ABOUT THIS EXERCISE —
Locate each line in the records containing "distance". Copy it.
[PROVIDED INFORMATION — start]
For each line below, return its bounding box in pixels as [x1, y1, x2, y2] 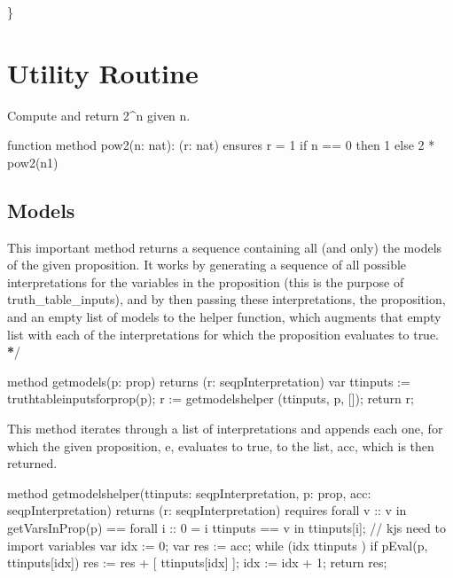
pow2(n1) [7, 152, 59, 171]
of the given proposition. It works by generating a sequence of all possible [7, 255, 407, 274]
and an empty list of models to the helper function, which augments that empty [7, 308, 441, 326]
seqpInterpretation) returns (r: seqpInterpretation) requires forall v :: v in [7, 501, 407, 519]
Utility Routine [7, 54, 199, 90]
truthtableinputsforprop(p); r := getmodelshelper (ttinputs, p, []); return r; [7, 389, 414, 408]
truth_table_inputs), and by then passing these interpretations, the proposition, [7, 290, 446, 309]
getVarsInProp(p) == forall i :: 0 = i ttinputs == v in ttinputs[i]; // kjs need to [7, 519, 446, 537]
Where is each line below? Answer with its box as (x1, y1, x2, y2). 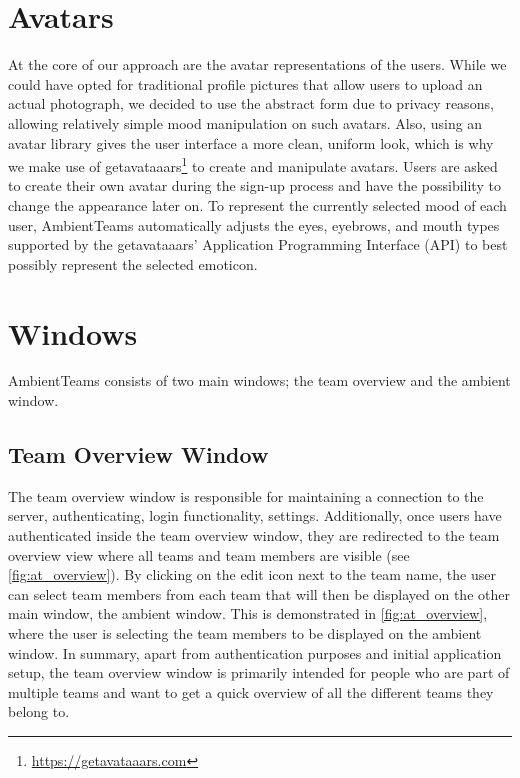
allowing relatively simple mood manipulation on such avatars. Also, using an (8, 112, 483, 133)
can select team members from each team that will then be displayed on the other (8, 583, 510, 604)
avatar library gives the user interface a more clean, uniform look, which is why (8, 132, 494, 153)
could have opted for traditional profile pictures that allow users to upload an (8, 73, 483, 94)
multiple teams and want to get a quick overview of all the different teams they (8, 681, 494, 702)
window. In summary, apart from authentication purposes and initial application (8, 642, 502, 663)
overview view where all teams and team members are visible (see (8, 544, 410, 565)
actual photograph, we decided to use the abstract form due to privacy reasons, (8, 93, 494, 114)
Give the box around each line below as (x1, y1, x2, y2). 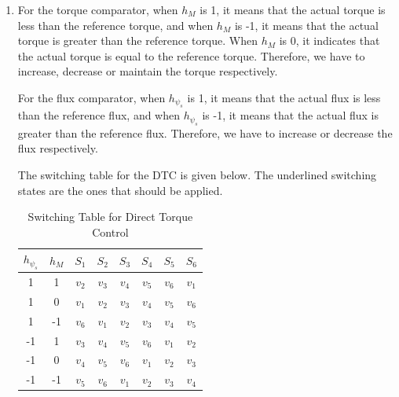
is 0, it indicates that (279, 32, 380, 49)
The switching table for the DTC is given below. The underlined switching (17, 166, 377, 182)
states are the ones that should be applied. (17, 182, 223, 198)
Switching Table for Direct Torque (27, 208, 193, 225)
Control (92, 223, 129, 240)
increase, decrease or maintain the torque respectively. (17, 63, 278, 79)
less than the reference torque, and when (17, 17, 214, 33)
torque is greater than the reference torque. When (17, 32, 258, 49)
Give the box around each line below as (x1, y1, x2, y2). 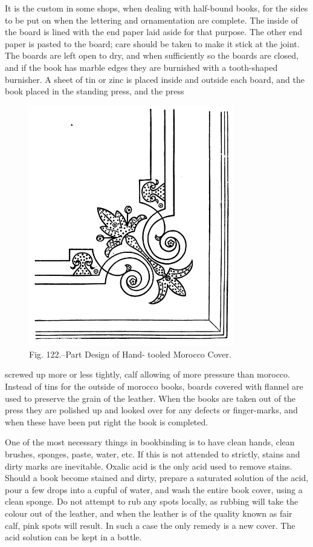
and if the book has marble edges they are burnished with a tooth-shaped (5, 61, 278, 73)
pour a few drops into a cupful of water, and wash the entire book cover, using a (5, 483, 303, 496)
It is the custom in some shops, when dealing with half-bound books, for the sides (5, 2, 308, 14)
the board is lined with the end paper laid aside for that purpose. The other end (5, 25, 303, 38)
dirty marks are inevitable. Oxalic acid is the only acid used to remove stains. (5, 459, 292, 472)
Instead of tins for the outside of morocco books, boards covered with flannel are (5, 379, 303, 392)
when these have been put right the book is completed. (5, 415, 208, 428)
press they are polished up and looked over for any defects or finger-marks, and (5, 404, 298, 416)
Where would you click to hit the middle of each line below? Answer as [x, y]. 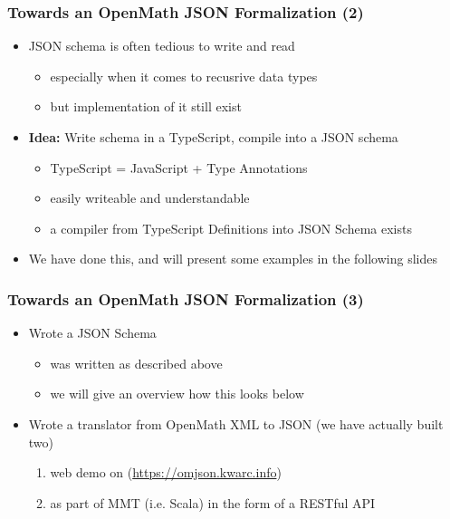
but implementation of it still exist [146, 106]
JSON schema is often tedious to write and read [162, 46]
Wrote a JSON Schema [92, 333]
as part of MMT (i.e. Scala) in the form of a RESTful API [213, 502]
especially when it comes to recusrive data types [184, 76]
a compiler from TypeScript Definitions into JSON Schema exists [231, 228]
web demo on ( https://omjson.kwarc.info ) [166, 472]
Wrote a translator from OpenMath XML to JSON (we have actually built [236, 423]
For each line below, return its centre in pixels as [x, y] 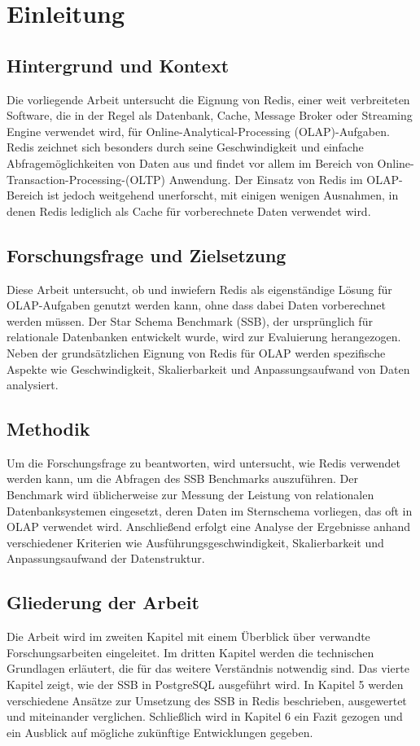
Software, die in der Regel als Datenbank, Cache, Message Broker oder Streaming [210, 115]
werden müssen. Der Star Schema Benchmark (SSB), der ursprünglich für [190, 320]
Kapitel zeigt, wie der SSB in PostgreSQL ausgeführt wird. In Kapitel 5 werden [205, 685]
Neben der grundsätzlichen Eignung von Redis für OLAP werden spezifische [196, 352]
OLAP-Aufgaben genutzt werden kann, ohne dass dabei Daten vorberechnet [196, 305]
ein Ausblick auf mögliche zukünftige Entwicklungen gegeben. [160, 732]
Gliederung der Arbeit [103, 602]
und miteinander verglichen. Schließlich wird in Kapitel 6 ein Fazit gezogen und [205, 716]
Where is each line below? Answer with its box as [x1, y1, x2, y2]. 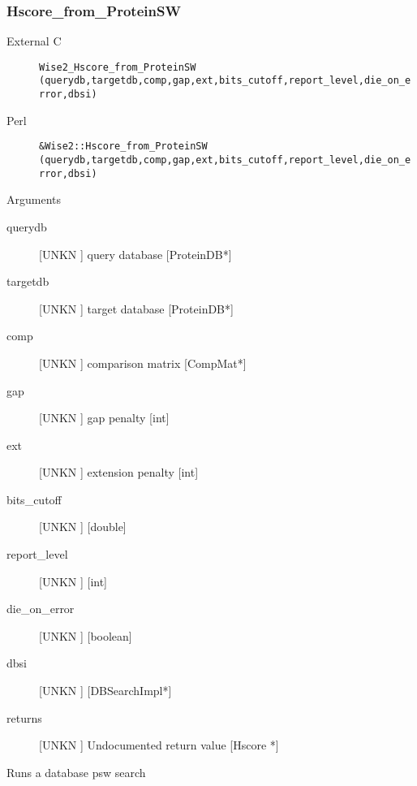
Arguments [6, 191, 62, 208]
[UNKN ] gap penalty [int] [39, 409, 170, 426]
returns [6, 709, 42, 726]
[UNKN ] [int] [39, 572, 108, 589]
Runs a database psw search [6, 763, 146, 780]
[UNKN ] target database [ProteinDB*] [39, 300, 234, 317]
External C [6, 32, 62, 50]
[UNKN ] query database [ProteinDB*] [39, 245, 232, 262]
[PROVIDED INFORMATION — finish]
[PROVIDED INFORMATION — start]
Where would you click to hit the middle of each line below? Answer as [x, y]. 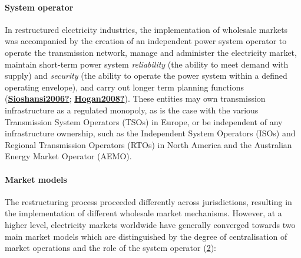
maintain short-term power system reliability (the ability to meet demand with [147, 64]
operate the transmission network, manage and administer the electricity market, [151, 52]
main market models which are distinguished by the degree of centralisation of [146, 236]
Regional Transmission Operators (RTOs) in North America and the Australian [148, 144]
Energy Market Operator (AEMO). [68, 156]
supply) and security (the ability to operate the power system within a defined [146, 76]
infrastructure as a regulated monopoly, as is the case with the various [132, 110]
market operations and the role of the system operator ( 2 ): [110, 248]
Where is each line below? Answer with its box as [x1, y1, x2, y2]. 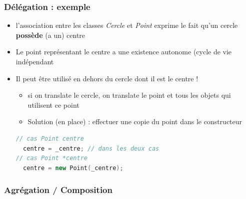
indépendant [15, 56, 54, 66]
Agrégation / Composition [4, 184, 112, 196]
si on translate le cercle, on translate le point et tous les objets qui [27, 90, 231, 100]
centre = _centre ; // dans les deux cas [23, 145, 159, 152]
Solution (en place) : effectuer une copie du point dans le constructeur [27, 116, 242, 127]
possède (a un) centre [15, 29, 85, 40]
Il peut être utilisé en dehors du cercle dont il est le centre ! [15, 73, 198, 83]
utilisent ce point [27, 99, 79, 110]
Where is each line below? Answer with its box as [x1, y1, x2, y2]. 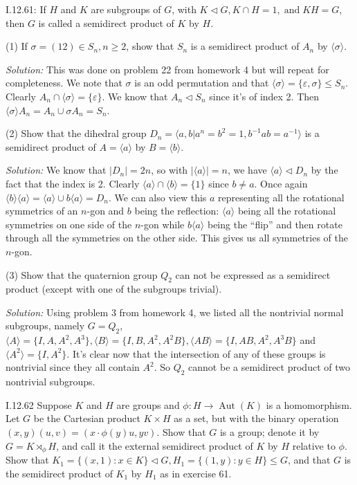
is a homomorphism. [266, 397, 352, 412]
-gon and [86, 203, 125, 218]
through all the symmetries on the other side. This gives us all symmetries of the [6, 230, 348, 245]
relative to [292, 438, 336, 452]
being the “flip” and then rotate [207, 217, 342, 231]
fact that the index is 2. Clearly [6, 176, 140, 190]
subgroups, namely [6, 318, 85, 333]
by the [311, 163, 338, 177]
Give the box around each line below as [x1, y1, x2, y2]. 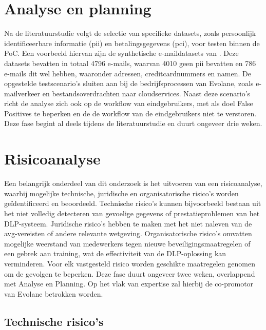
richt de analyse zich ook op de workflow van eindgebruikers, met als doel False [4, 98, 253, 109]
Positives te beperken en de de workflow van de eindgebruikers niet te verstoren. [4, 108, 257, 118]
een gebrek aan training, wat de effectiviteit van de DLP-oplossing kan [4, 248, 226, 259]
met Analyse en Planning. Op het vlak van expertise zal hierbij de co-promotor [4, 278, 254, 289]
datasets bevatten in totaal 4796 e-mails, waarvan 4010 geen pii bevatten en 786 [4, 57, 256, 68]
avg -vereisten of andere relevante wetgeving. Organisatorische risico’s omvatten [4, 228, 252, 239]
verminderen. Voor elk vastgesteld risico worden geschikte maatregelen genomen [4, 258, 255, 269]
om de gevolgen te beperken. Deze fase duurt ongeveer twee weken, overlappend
[PROVIDED INFORMATION — finish]
[PROVIDED INFORMATION — start]
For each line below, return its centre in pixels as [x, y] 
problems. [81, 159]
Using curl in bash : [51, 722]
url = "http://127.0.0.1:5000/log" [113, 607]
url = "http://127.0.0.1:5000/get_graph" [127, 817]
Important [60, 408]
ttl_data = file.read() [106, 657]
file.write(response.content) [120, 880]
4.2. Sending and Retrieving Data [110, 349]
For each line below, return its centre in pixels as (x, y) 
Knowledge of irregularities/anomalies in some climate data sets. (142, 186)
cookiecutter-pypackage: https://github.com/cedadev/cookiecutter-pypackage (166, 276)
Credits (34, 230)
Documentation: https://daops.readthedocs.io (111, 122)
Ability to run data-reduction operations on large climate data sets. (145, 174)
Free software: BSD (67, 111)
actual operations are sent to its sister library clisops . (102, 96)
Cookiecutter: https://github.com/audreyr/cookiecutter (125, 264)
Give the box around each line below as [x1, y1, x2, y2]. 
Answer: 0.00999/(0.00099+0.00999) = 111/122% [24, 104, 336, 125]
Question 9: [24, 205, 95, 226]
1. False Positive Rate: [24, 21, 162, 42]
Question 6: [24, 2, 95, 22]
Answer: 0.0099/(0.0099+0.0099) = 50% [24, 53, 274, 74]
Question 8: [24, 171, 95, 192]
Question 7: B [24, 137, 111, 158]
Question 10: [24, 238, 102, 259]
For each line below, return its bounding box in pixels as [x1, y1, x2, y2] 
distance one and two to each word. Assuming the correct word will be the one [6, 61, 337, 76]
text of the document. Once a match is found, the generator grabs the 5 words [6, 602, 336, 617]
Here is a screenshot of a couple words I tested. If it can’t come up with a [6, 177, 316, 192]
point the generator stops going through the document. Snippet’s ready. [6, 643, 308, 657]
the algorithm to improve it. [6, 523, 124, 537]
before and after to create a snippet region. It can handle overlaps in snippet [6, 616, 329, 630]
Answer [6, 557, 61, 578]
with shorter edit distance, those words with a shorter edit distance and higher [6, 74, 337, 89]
[PROVIDED INFORMATION — finish]
EXERCISE RESPONSE —
distance one and two to each word. Assuming the correct word will be the one [6, 61, 337, 76]
with shorter edit distance, those words with a shorter edit distance and higher [6, 74, 337, 89]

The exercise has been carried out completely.